BEGIN RECORDS FOR THIS EXERCISE

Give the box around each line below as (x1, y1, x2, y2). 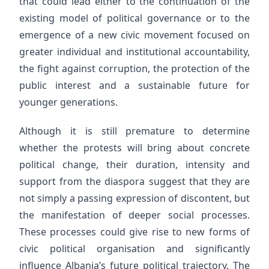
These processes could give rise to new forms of (19, 225, 250, 238)
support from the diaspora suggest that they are (19, 175, 250, 188)
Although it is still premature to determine (19, 124, 250, 138)
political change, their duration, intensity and (19, 158, 250, 171)
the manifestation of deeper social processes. (19, 208, 250, 222)
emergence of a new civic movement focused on (19, 28, 250, 41)
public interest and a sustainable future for (19, 79, 250, 92)
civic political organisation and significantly (19, 242, 250, 255)

END RECORDS FOR THIS EXERCISE

• [EXERCISE DIRECTIONS]:
Drop the pictures; repeat each entry above exactly.

• [FINISHED TASK]:
Give the box around each line below as (x1, y1, x2, y2). 
These processes could give rise to new forms of (19, 225, 250, 238)
support from the diaspora suggest that they are (19, 175, 250, 188)
Although it is still premature to determine (19, 124, 250, 138)
political change, their duration, intensity and (19, 158, 250, 171)
the manifestation of deeper social processes. (19, 208, 250, 222)
emergence of a new civic movement focused on (19, 28, 250, 41)
public interest and a sustainable future for (19, 79, 250, 92)
civic political organisation and significantly (19, 242, 250, 255)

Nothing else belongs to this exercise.